The definite integral is the tool that allows us to compute the exact area between curves. When integrated over a specified interval, it sums the infinitesimally small areas under the curve, giving us the total area accurately. For our example, we have:

\[ A = \int_{\frac{1}{4}}^{2} \left( \frac{1}{4}y - 4y \right) \, dy \]
The difference inside the integral, \( (0.25y - 4y) \), represents the distance between the two functions after transforming them in terms of \( y \). Solving this integral involves finding its antiderivative:

• The antiderivative calculates as \( \frac{1}{8}y^2 - 2y^2 \).

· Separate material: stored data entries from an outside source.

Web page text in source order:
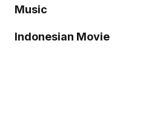
Music
Indonesian Movie
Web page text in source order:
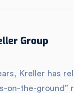
Group
Kreller has
on-the-ground”
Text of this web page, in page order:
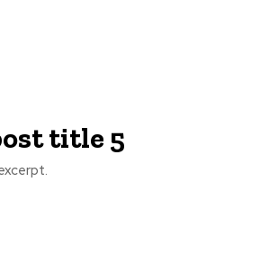
title 5
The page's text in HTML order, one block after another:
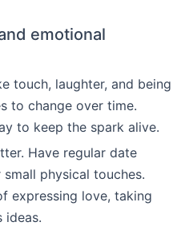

By evaluating this from the lower to upper bounds, \( y = \frac{1}{4} \) to \( y = 2 \), we obtain the area. The result is calculated as:

• \( 2 - \frac{1}{8} \)
• \( \frac{15}{8} \) square units

First Quadrant Region

In calculus problems, specifying that a region is in the 'first quadrant' significantly simplifies analysis and setup. The first quadrant is where both \( x \) and \( y \) values are positive, which limits the functions and points we have to consider when finding areas between curves.

• This assumption allows us to disregard negative solutions for \( x \) or \( y \) that may arise when solving equation intersections.
• It ensures that all resulting areas calculations remain within the positive \( x \) and \( y \) plane, providing geometrically meaningful results.

In our exercise, all intersection points: \((\frac{1}{2}, 2)\), \((1, 1)\), and \((\frac{1}{4}, \frac{1}{4})\) fit within this quadrant. This allows us to confidently compute and evaluate using only the provided boundaries, ensuring the area computed is entirely within the desired region.